Under this assumption, designing a hybrid ANC controller, - minimization of the sensitivity function $S$ wrt to $\mathrm{FF}$ and $\mathrm{FB}$, - decouples into two independent optimization problems. Next sections present a detailed discussion about the controller design.

Feedback controller design

Let us consider a feedback control system with a linear time-invariant (LTI) stable plant $G$, defined by its frequency response.

The objective is to synthesize a linear time-invariant controller $H$ that achieves good noise attenuation within the control bandwidth.

This can be achieved by minimizing the sensitivity function, i.e., the closed-loop transfer function:

$$S = \frac{1}{1 + H \cdot G} = \frac{1}{1 + L}$$

In the case of feedback ANC, the plant is $G$ is given by the measured secondary path response(s). Here, $L = H \cdot G$ denotes the open-loop transfer function.
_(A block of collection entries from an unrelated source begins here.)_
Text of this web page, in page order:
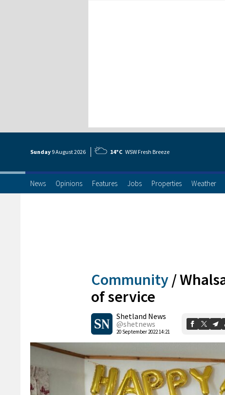
Sunday 9 August2026 14°C WSW Fresh Breeze
News Opinions Features Jobs Properties Weather
Community /
of service
Shetland News
@shetnews
20 September 2022 14:21
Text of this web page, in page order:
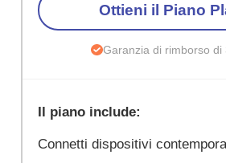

The design goal of minimizing the sensitivity function involves reducing its magnitude, $|S|$, as much as possible over the target frequency range where noise attenuation is desired.

Beyond performance, the sensitivity function is closely related to system robustness. The peak magnitude of the sensitivity function is a widely used indicator of robustness to variations or uncertainties in the plant model. Smaller values (typically constrained to be less than 6 dB) signify a more robust system.

Additionally, the sensitivity function characterizes the so-called waterbed effect (see below), a fundamental constraint in feedback control systems, including ANC. This phenomenon dictates that efforts to suppress the sensitivity function (attenuate noise) in one frequency band inevitably lead to an increase in its magnitude (noise amplification) in other frequency bands. Therefore, the design process must carefully balance the desired level of noise attenuation within the control bandwidth against acceptable levels of noise amplification outside this band.

In summary, the optimization problem for ANC controller synthesis is to find a shape for $|S|$ that balances these interconnected and conflicting requirements of performance, robustness, and limited out-of-band amplification.

Objective function

The following facts can be helpful for designing an ANC system for headphones.

  • First, the human auditory system is less sensitive at low frequencies. See the equal-loudness contours for details.
  • Second, a headphone system attenuates ambient noise in the high frequency region, that is, the noise is already partially attenuated by passive sound isolation.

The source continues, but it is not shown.